Programmatic enforcement puts the control flow in your code — you sequence the steps, pass each output to the next, and can gate between them; choose it when you need determinism, an audit trail, validation gates, or a fixed repeatable sequence. Prompt-based enforcement puts the control flow in the model — it is told the procedure and self-directs; choose it when the path is flexible, the model can sensibly adapt, and orchestration code would cost more than it saves.

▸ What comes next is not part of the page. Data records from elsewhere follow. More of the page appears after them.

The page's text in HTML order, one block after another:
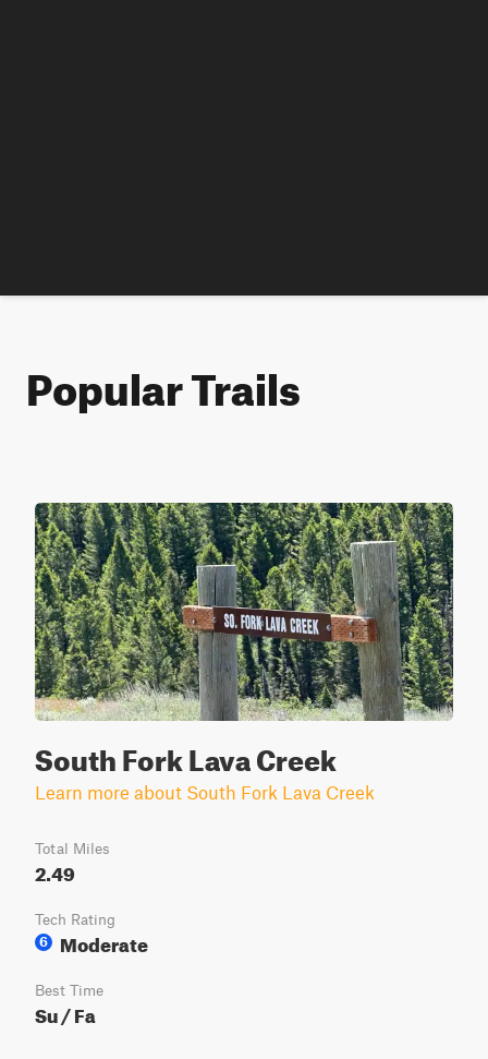
Popular Trails
South Fork Lava Creek
Learn more about South Fork Lava Creek
Total Miles
2.49
Tech Rating
6
Moderate
Best Time
Su / Fa
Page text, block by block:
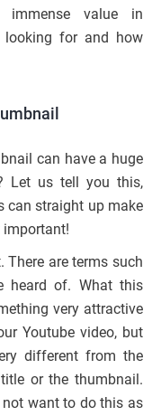
value in
looking for and how
can have a huge
Let us tell you this,
can straight up make
important!
are terms such
heard of. What this
very attractive
Youtube video, but
different from the
or the thumbnail.
want to do this as
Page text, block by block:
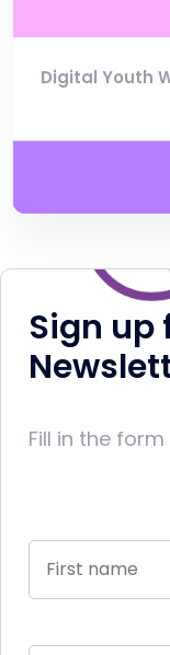
Digital Youth
Sign up
Fill in the
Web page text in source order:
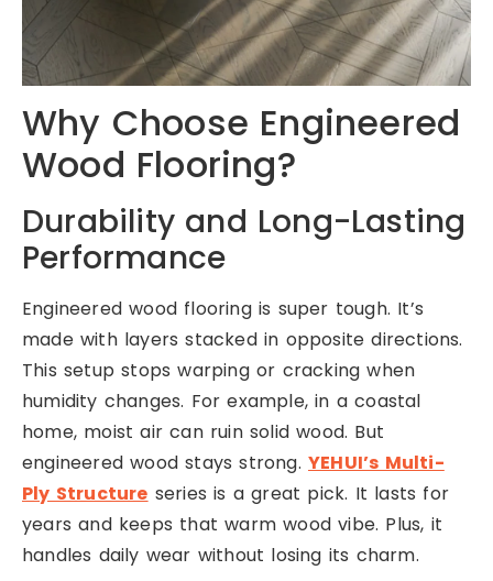
Why Choose Engineered
Wood Flooring?
Durability and Long-Lasting
Performance
Engineered wood flooring is super tough. It’s
made with layers stacked in opposite directions.
This setup stops warping or cracking when
humidity changes. For example, in a coastal
home, moist air can ruin solid wood. But
engineered wood stays strong. YEHUI’s Multi-
Ply Structure series is a great pick. It lasts for
years and keeps that warm wood vibe. Plus, it
handles daily wear without losing its charm.
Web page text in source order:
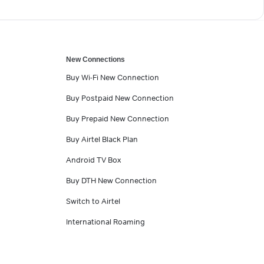
New Connections
Buy Wi-Fi New Connection
Buy Postpaid New Connection
Buy Prepaid New Connection
Buy Airtel Black Plan
Android TV Box
Buy DTH New Connection
Switch to Airtel
International Roaming
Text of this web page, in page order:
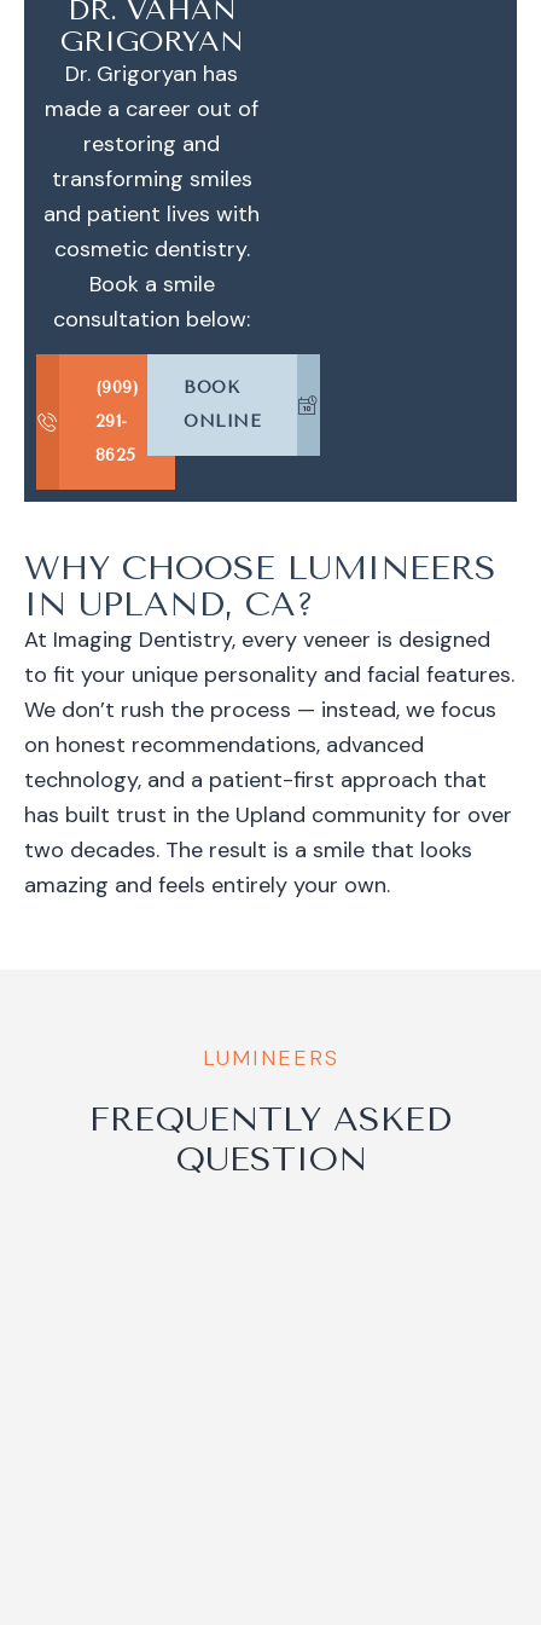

The schema is doing a structural check — right shape, fields present, types valid — and is missing the semantic check: whether the content is actually correct (valid JSON can still carry fabricated or contradictory data). The gate should not pass a failing output along; it should reject and retry — re-prompt the failing step with the specific error and only advance once the output passes both the structural and semantic checks.
Exam essentials
- Two enforcement loci: a multi-step workflow’s control flow lives in your code (programmatic — you sequence steps and gate between them; deterministic/auditable) or the model (prompt-based — told the steps, self-directs; flexible).
- Every step boundary is a handoff, and handoffs leak. A sequential chain of role-agents is the most fidelity-fragile arrangement — the telephone game.
- Writer/Reviewer is the handoff that works because the reviewer has fresh context — it can’t defend code it never wrote. Don’t let an author review its own work.
- Carry the contract in a written artifact — a spec file or a test file the next step reads from disk — so the handoff doesn’t depend on re-narration.
- A programmatic validation gate runs a structural check and a semantic check between steps, and on failure rejects and retries rather than propagating the bad output. (The loop in depth: D4.4.)
- Choose programmatic for determinism / audit / gates / fixed sequence; prompt-based for flexible self-direction. (Whether to split = D1.2; pipeline vs adaptive = D1.6.)